RE: Comments on XML Part 1 from Japanese experts

Dear Tim and Jon,

As Murata-san mailed below, we had a meeting among W3C Japanese members.
We are really worrying about the handling of 2-Byte character codes.
Murata-san will gather the opitions from Japanese members and
make a proposal. We hope it will be included in the Part 1 Draft.
Regards,

				--- tomy

-----------------------------------
Dr Tomihisa Kamada
Executive Vice-President, R&D
ACCESS CO.,LTD.
Hirata-Bld. 8F, 2-8-16 Sarugaku-cho
Chiyoda-ku, Tokyo, 101 JAPAN
TEL +81-3-5259-3535
FAX +81-3-5259-3536

----------
From: 	Murata Makoto
Sent: 	Saturday, June 7, 1997 6:15 PM
To: 	w3c-sgml-wg@w3.org
Subject: 	Re: Comments on XML Part 1 from Japanese experts

Yesterday, I attended an informal W3C meeting chaired by Prof.

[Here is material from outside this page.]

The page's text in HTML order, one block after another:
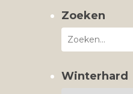
Zoeken
Winterhard

Saito. 
I spoke about XML and asked their opinions about a new part for 
Japanese text

We can develop such a new part, although we need more time to find 
the right procedure to do it.  We can mention EUC_JP and Shift-JIS 
in that part.  (Hanakaku kana for names should be disallowed in Part 
1, though.  And the idegraphic space should not be allowed 
as a delimiter.)

After the meeting, I spoke with Internet experts and HTML experts 
, and asked their opinion about the ideographic space character 
and HTTP content labelling.

1) The ideographic space

They unanimously agree with me in that the ideographic 
space character must not be a delimiter.  Period.

A plea to the ERB: please remove the ideographic space from the 
definition of S.

2) HTTP content labelling

Although they (and I) unanimously disagree with Gavin, it is not 
easy to write a complete proposal right now.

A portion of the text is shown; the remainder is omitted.